Circular Maze
Description
This environment is a generalization of the Circular Maze POMDP described in Finding Approximate POMDP solutions Through Belief Compression.[1] The world consists of n_corridor
1D circular corridors that each have corridor_length
states. The robot spawns in a random corridor. It must determine which corridor its in, navigate to the proper goal state, and finally declare that it has finished.
Figure from Finding Approximate POMDP solutions Through Belief Compression.
Action Space
Transitions left and right are noisy and non-deterministic.

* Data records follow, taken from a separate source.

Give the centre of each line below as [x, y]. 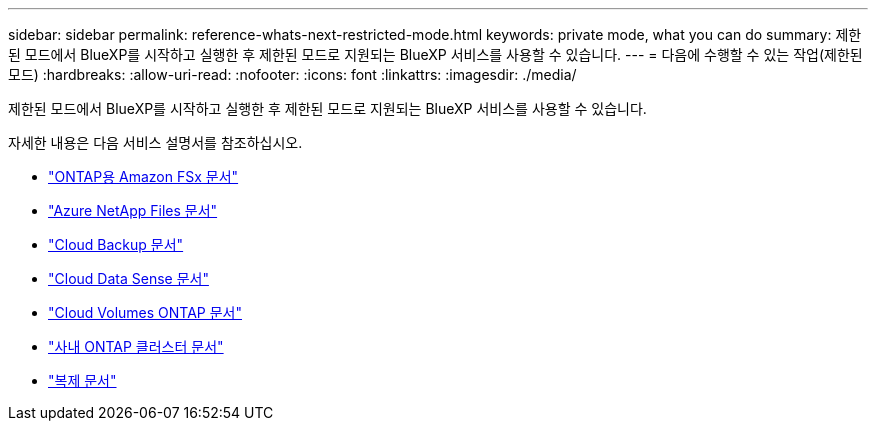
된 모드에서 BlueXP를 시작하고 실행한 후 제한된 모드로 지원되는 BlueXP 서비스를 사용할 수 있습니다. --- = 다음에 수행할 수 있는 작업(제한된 [435, 54]
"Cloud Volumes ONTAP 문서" [145, 312]
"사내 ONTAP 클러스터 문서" [136, 346]
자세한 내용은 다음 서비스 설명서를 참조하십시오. [155, 142]
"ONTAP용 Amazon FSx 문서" [143, 176]
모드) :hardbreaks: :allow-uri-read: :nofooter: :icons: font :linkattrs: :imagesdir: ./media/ [292, 74]
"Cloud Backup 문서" [116, 244]
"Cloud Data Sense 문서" [128, 278]
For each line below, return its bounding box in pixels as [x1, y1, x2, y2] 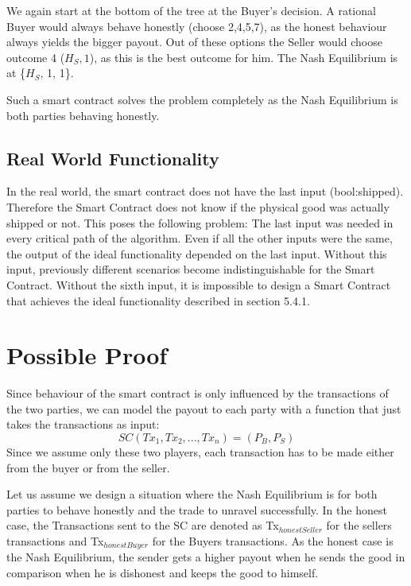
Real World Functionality [6, 146, 219, 170]
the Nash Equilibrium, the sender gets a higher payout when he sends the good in [6, 549, 405, 565]
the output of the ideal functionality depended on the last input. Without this [6, 245, 387, 262]
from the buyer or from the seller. [6, 459, 170, 475]
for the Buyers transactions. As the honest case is [152, 532, 394, 549]
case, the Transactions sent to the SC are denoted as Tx [6, 517, 279, 534]
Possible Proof [6, 339, 168, 371]
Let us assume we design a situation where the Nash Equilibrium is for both [6, 486, 378, 503]
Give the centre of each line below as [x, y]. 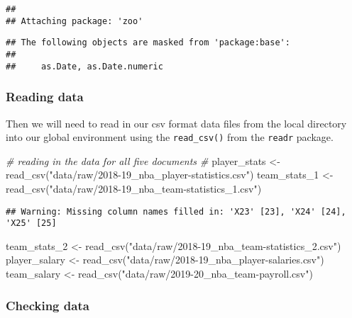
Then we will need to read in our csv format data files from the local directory [176, 123]
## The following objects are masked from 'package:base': [148, 43]
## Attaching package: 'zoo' [75, 21]
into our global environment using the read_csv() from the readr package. [170, 137]
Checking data [48, 305]
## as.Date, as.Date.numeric [84, 66]
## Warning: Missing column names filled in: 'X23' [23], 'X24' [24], [176, 211]
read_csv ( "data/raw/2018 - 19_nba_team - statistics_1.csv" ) [134, 188]
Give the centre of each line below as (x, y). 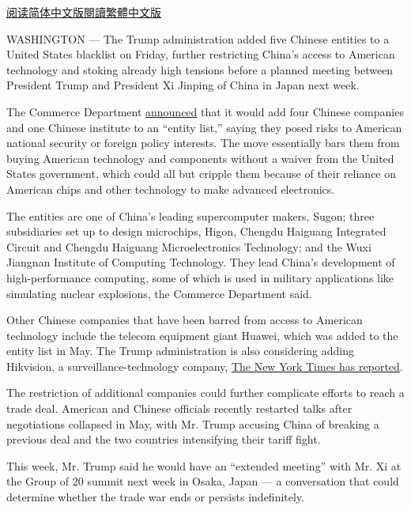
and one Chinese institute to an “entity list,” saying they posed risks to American (204, 127)
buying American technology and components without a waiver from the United (200, 158)
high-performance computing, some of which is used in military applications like (200, 277)
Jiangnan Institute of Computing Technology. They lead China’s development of (201, 262)
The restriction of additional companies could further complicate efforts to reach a (205, 393)
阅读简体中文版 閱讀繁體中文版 (84, 12)
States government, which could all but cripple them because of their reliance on (202, 174)
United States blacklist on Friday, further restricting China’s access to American (201, 54)
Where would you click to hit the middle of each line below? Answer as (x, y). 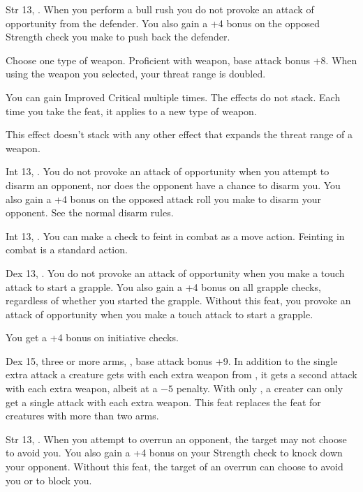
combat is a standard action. (67, 249)
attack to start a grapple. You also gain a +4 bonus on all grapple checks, (163, 286)
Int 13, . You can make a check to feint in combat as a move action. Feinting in (175, 236)
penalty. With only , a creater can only (260, 388)
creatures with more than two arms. (82, 416)
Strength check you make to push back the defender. (118, 37)
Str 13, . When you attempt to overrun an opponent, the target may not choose (176, 439)
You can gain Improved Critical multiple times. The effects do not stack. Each (173, 97)
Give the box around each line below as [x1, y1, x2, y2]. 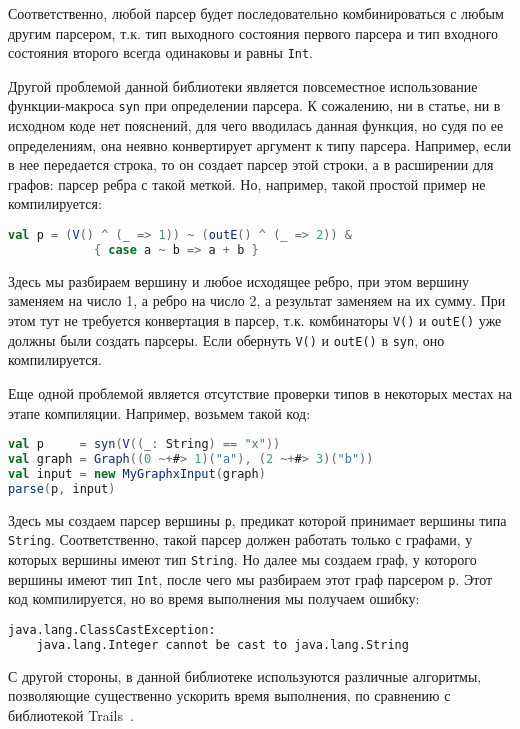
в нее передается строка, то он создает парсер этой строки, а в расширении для [8, 154, 494, 175]
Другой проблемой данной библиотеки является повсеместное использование [8, 75, 478, 96]
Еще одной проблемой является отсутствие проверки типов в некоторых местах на [8, 382, 512, 403]
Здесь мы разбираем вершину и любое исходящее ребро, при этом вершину [8, 270, 470, 291]
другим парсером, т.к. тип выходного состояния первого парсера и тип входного [8, 22, 499, 43]
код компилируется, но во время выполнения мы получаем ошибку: [8, 588, 420, 609]
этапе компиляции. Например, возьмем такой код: [8, 402, 311, 423]
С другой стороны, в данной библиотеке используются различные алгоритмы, [8, 665, 482, 686]
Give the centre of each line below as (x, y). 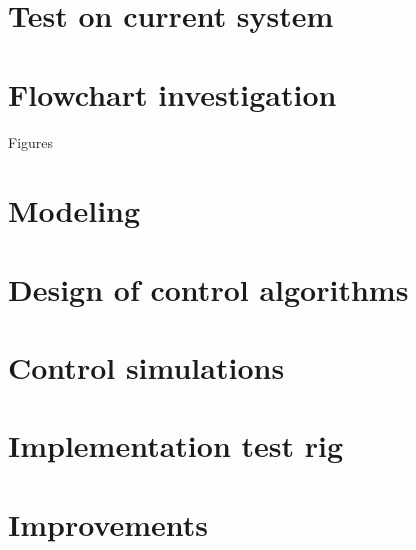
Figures (31, 141)
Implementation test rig (176, 445)
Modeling (74, 210)
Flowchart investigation (172, 93)
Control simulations (146, 367)
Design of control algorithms (208, 288)
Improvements (108, 523)
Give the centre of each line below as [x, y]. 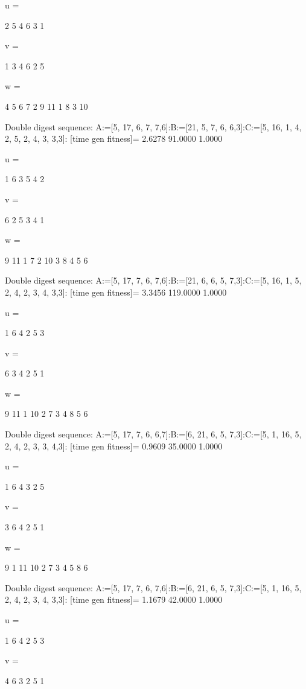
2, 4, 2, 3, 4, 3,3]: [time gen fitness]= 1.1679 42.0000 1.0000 [114, 599]
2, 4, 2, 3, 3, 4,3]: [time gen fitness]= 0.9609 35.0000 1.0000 [114, 446]
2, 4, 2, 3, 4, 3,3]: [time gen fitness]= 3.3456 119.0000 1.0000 [116, 292]
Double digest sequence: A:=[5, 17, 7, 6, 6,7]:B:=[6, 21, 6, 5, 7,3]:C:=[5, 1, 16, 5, [153, 434]
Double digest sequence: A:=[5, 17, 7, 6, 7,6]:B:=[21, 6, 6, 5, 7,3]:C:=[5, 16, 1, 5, [153, 280]
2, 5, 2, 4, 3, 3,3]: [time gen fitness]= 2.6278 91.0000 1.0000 [114, 138]
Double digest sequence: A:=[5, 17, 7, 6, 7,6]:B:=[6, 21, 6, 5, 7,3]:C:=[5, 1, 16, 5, [153, 587]
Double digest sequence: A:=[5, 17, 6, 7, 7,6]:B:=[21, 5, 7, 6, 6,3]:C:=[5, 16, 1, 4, [153, 126]
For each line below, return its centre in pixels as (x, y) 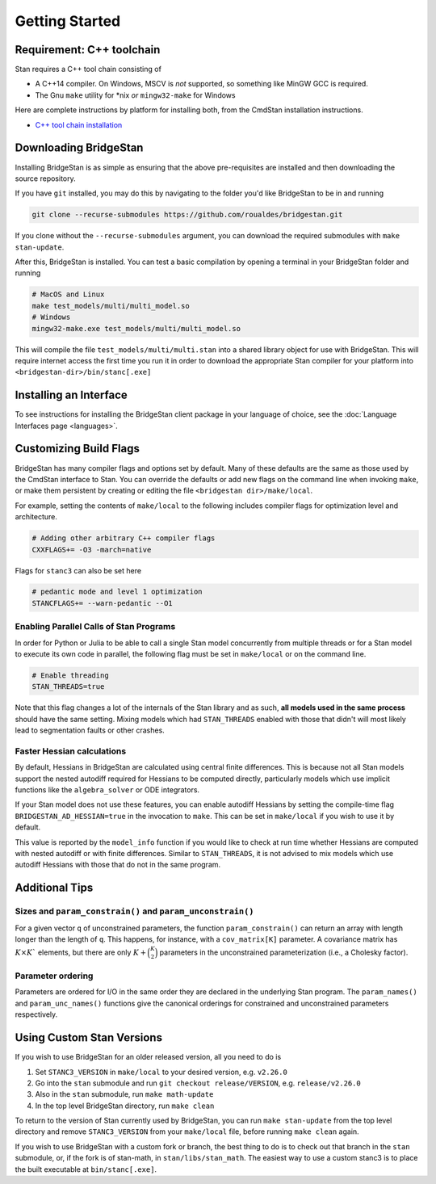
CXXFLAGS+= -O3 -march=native (92, 550)
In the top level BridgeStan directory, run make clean (125, 1106)
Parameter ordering (54, 976)
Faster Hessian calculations (71, 751)
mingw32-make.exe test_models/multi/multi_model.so (136, 328)
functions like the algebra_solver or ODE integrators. (107, 790)
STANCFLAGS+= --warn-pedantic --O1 (102, 603)
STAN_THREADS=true (68, 687)
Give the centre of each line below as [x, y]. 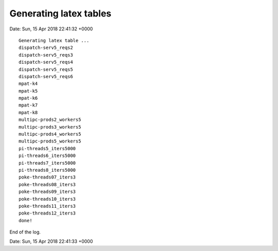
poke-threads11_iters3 [47, 206]
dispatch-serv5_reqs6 [46, 76]
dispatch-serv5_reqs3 [46, 55]
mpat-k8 [28, 112]
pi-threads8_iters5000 [47, 170]
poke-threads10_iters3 [47, 199]
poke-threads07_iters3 [47, 177]
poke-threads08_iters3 [47, 184]
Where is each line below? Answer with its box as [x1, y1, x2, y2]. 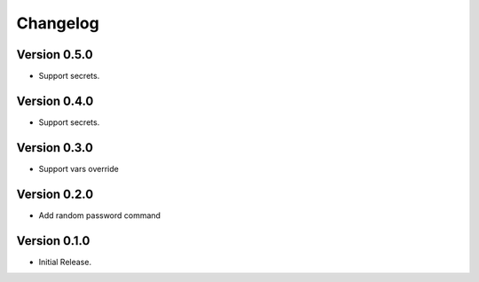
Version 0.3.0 [16, 140, 93, 155]
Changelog [16, 13, 99, 33]
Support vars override [38, 163, 119, 174]
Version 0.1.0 [16, 233, 90, 248]
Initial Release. [38, 256, 92, 267]
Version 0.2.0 [16, 186, 94, 201]
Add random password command [38, 209, 161, 221]
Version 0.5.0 [16, 47, 93, 62]
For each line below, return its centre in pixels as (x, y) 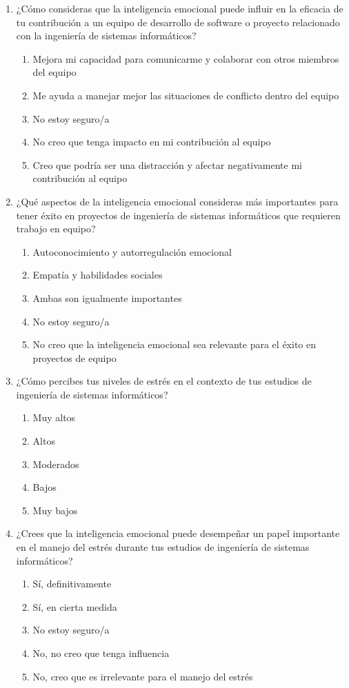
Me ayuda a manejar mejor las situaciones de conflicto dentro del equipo (186, 95)
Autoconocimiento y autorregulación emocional (132, 251)
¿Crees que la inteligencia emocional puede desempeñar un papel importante (178, 533)
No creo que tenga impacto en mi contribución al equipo (152, 142)
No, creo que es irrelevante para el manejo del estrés (143, 676)
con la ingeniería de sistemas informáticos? (106, 36)
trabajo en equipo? (56, 229)
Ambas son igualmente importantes (107, 297)
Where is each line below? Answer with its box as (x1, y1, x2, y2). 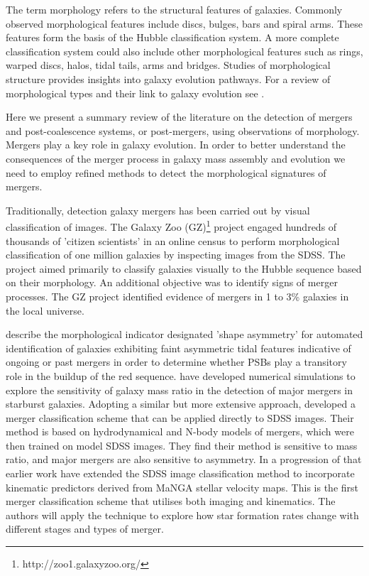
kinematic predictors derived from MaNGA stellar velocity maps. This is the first (6, 479, 358, 494)
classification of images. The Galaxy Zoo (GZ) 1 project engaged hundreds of (6, 217, 337, 234)
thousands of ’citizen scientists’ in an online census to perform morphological (6, 233, 340, 248)
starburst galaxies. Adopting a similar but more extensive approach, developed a (6, 396, 356, 411)
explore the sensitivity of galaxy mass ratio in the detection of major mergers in (6, 382, 353, 397)
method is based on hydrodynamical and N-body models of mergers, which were (6, 424, 354, 439)
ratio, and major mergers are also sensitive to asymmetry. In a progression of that (6, 452, 362, 467)
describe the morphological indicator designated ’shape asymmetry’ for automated (6, 327, 363, 342)
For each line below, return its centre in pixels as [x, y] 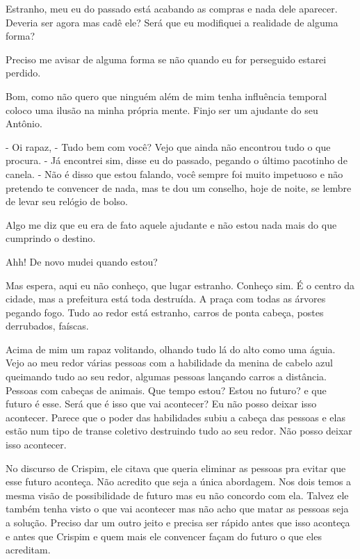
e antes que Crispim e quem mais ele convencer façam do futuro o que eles [164, 536]
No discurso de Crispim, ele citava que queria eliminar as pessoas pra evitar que [176, 468]
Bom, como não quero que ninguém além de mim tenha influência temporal [166, 96]
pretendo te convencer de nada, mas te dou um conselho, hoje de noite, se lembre [179, 187]
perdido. [23, 73]
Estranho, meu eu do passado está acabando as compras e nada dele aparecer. [172, 8]
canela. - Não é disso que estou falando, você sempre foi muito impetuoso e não [174, 173]
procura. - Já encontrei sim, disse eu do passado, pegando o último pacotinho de [177, 160]
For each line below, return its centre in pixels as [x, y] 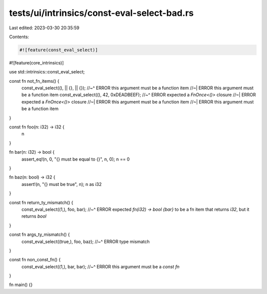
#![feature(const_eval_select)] [59, 50]
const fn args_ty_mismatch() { [40, 235]
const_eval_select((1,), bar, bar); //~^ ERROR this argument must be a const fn [101, 266]
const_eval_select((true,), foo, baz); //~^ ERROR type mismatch [86, 241]
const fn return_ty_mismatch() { [41, 202]
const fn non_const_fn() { [35, 260]
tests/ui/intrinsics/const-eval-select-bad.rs [101, 13]
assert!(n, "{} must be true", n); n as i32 [62, 184]
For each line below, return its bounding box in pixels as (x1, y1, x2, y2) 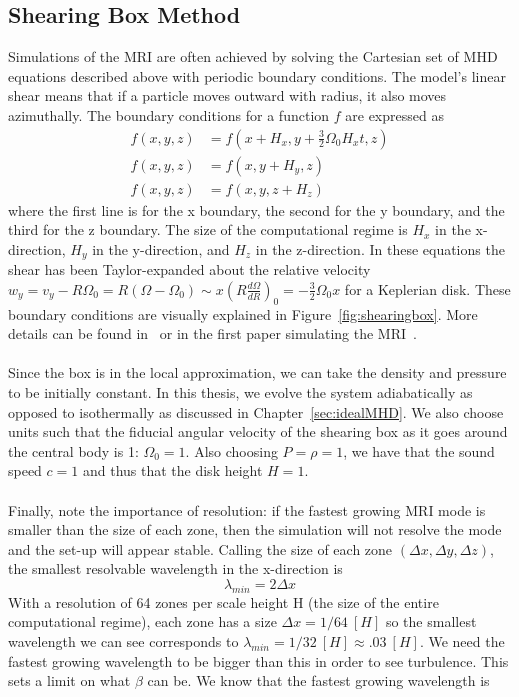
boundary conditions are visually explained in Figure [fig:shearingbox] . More (8, 303, 478, 324)
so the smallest (385, 611, 477, 632)
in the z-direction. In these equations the (255, 238, 505, 259)
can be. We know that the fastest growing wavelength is (147, 670, 490, 691)
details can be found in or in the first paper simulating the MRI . (8, 323, 417, 344)
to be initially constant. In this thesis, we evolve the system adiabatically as (8, 382, 473, 403)
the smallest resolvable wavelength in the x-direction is (8, 558, 343, 579)
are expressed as (345, 104, 444, 125)
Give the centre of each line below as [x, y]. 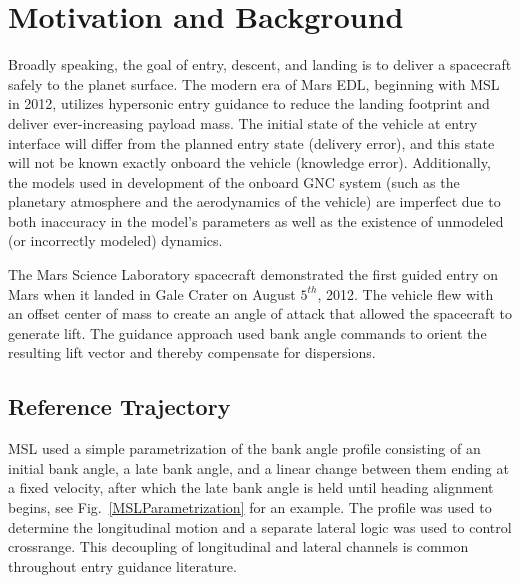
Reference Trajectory [119, 406]
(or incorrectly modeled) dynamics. [115, 240]
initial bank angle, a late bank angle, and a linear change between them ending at [258, 467]
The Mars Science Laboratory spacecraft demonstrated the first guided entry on [253, 274]
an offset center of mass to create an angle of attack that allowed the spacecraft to [260, 313]
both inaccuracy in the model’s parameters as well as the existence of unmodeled [256, 220]
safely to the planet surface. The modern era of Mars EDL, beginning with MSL [254, 83]
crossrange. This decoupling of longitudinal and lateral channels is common [238, 546]
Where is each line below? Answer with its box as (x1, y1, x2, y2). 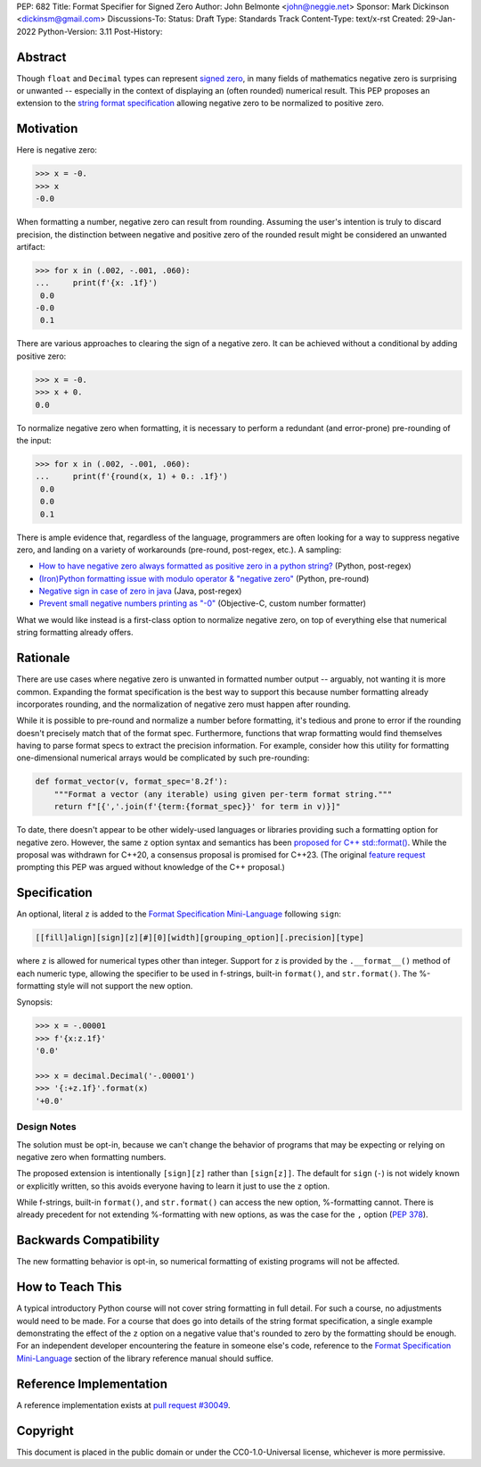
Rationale (16, 651, 70, 666)
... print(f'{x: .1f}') (35, 278, 158, 288)
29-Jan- (425, 13, 456, 24)
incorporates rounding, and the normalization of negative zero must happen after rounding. (16, 699, 351, 709)
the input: (16, 435, 53, 445)
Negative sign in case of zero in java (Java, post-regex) (38, 585, 242, 597)
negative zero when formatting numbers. (16, 1151, 167, 1162)
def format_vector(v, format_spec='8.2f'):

Transition probabilities are from a discrete von Mises distribution with unit concentration and mean at the target state.
Num | Action | Description |
---|---|---|
1 | CMAZE_LEFT | Move left with von Mises noise. |
2 | CMAZE_RIGHT | Move right with von Mises noise. |
3 | CMAZE_SENSE_CORRIDOR | Observe the current corridor. |
4 | CMAZE_DECLARE_GOAL | Ends the episode. Receive r_findgoal if at the goal. |
State Space
The (ordered) state space is an array of all CircularMazeState
s and a terminalstate
: [CircularMaze(1, 1), ..., CircularMaze(n_corridors, corridor_length), TerminalState()]
.
Observation Space
The observation space is the union of the state space and 1:n_corridors
. If the robot picks CMAZE_SENSE_CORRIDOR
, they observe the index of the current corridor. Otherwise, they observe their current state with von Mises noise.
Rewards
The goal is to navigate to the correct goal state for the given corridor and then to declare the goal once arrived. If the robot correctly declares the goal, it receives r_findgoal
. It incurs a r_timestep_penalty
for every timestep it does not reach the goal. By default r_findgoal
is 1 and r_timestep_penalty
is 0.
Starting State
The initial state is sampled from a repeated, discrete von Mises distribution each with a concentration at the center of the hallway.
Episode End
The episode terminates once the robot declares the goal CMAZE_DECLARE_GOAL
regardless of whether the robot is correct.
Documentation
CompressedBeliefMDPs.CircularMaze
— TypeCircularMaze(n_corridors::Integer, corridor_length::Integer, discount::Float64, r_findgoal::Float64, r_timestep_penalty::Float64)
CircularMaze(n_corridors::Integer, corridor_length::Integer; kwargs...)
CircularMaze()
A POMDP representing a circular maze environment.
Fields
n_corridors::Integer
: Number of corridors in the circular maze.corridor_length::Integer
: Length of each corridor.probabilities::AbstractArray
: Probability masses for creating von Mises distributions.center::Integer
: The central position in the maze.discount::Float64
: Discount factor for future rewards.r_findgoal::Float64
: Reward for finding the goal.r_timestep_penalty::Float64
: Penalty for each timestep taken.states::AbstractArray
: Array of all possible states in the maze.goals::AbstractArray
: Array of goal states in the maze.
Example
using CompressedBeliefMDPs
n_corridors = 8
corridor_length = 25
maze = CircularMaze(n_corridors, corridor_length)
CompressedBeliefMDPs.CircularMazeState
— TypeCircularMazeState(corridor::Integer, x::Integer)
The CircularMazeState
struct represents the state of an agent in a circular maze.
Fields
corridor::Integer
: The corridor number. The value ranges from 1 ton_corridors
.x::Integer
: The position of the state within the corridor. The value ranges from 1 to thecorridor_length
.
- 1Roy doesn't actually name his toy environment. For the original environment details, see the "PCA Performance" subsection on page 8.